Sunday, February 06, 2011

Does Dan Wetzel Know His Super Bowl History?

Apparently folks are all worried and cringing their hands over the couple of inches of precipitation that have fallen in the Greater Jerry Jones Area of Arlington, Texas leading into the Super Bowl.  Dan Wetzel of Yahoo Sports rightly condemns those pussies who worry about a Super Bowl played inside a dome with just a touch of weather.  But in doing so, he makes me wonder just how well versed he is in how Super Bowls work.

Consider these quotes:

"If you’re going to stage Super Bowls in locales that are immune to inclement weather then your list of host cities is Miami, Tampa and San Diego, with Phoenix, where it gets cold, but not icy, as a borderline option. That’s it."

It is 71 degrees in Phoenix, so that was a weird thing to say. Sure, their overnight temp might drop just a bit below 50 degrees, but that sounds nice to me.  But it appears that Dan Wetzel speaks more truth than he knows.  Miami has hosted 10 Super Bowls.  Tampa has hosted four.  San Diego 3, Phoenix 2.  New Orleans (which really should have been on the list, freak ice storm or no) has hosted nine.  Wetzel, I assume, is only using current NFL cities, or he surely would have included Los Angeles, who have hosted seven Super Bowls.  The Super Bowl is almost exclusively held in southern cities--just because Wetzel doesn't include Atlanta (a dome in a southern city that has hosted two Super Bowls) or Houston doesn't mean you couldn't include them.

But let's take just Wetzel's cities--Miami, Tampa, San Diego and Phoenix--that's 19 Super Bowls right there. Adding Nawlins and LA gives you another 16 Super Bowls.  That's 35 Super Bowls!  Before you add Atlanta and Houston!

"The value of bringing the big game around the country to regular people and taxpayers, who have been asked (forced) to pay for NFL stadiums, should continue to overwhelm those desires though."

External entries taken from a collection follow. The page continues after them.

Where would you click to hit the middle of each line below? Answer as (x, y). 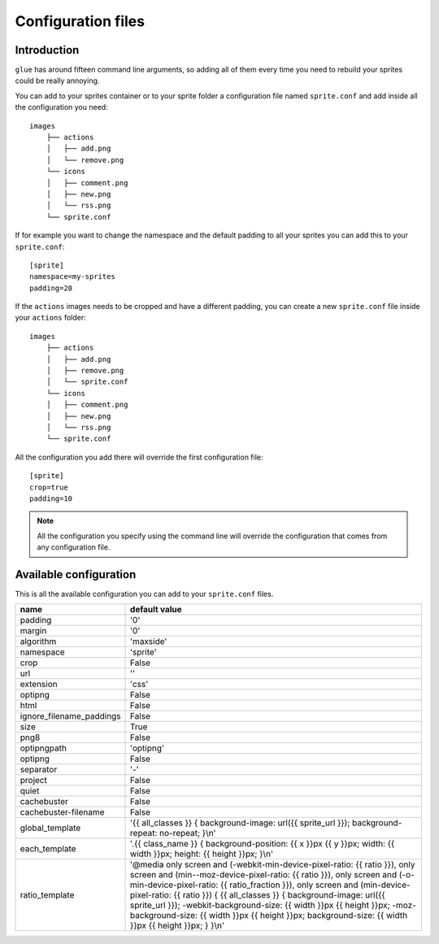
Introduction (47, 50)
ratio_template (47, 895)
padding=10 (51, 498)
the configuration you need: (62, 107)
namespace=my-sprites (72, 277)
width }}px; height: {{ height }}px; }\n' (202, 854)
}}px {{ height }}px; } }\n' (178, 925)
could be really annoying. (57, 80)
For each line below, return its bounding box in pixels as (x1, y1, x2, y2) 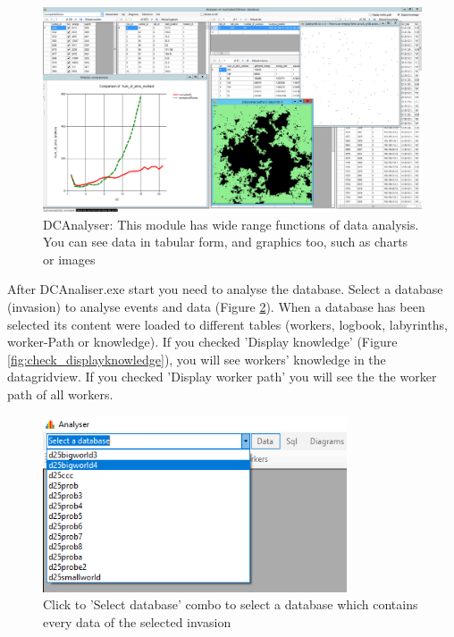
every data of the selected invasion (43, 612, 231, 631)
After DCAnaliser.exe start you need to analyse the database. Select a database (7, 280, 443, 298)
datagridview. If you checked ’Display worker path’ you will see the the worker (7, 367, 437, 386)
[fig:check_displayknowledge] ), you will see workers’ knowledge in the (7, 349, 386, 368)
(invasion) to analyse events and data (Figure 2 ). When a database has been (7, 297, 425, 315)
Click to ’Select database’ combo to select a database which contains (43, 595, 418, 614)
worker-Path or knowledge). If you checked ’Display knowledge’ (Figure (7, 332, 398, 351)
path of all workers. (7, 384, 113, 403)
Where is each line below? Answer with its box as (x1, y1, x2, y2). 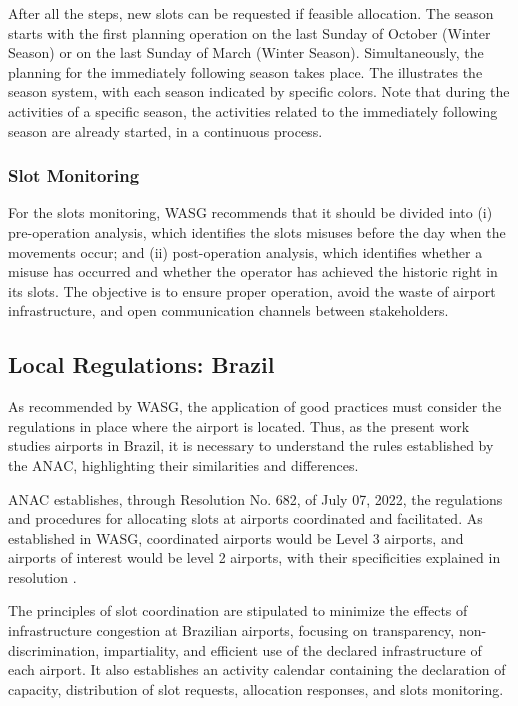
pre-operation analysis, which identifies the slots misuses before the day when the (8, 221, 506, 242)
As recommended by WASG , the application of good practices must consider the (8, 396, 502, 417)
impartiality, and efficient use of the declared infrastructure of (103, 639, 482, 660)
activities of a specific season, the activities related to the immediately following (8, 100, 498, 121)
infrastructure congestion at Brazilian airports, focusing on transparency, (8, 620, 455, 641)
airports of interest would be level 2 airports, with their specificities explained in (8, 547, 501, 568)
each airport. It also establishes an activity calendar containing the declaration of (8, 659, 506, 680)
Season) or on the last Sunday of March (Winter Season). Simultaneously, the (8, 42, 484, 63)

Emphasis mine!  Continue to?  It NEVER HAS!   Maybe Dan Wetzel should read up on what Roger Goodell said to the fine people of Atlanta, who have a stadium under 20 years of age in the American South, where it is supposed to be 55 degrees.

You want to angry me up?  Suggest that the Super Bowl was ever designed for the fans who follow the teams involved, and hasn't always been about rich tourists.  It has always been, and always will be.  Suggesting other wise is just kind of silly.